▶ **What you have to do**
Only the lines running from the line with "recorded later. Often" to the end of the records below belong in the answer, each copied exactly.

[Records supplied]

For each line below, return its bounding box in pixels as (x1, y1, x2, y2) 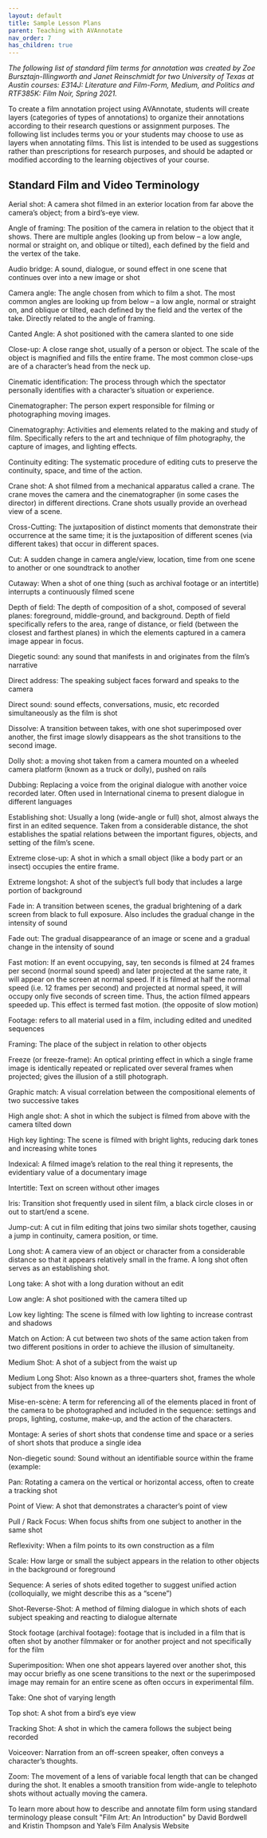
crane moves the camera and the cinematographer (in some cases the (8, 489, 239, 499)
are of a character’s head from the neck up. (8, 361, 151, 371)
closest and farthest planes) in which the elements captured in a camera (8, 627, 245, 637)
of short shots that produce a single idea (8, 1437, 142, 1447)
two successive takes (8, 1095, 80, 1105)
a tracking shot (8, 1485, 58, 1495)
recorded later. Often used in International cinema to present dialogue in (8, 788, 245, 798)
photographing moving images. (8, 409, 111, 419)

[/Records supplied]

▶ **Result of this task**
recorded later. Often used in International cinema to present dialogue in (8, 788, 245, 798)
photographing moving images. (8, 409, 111, 419)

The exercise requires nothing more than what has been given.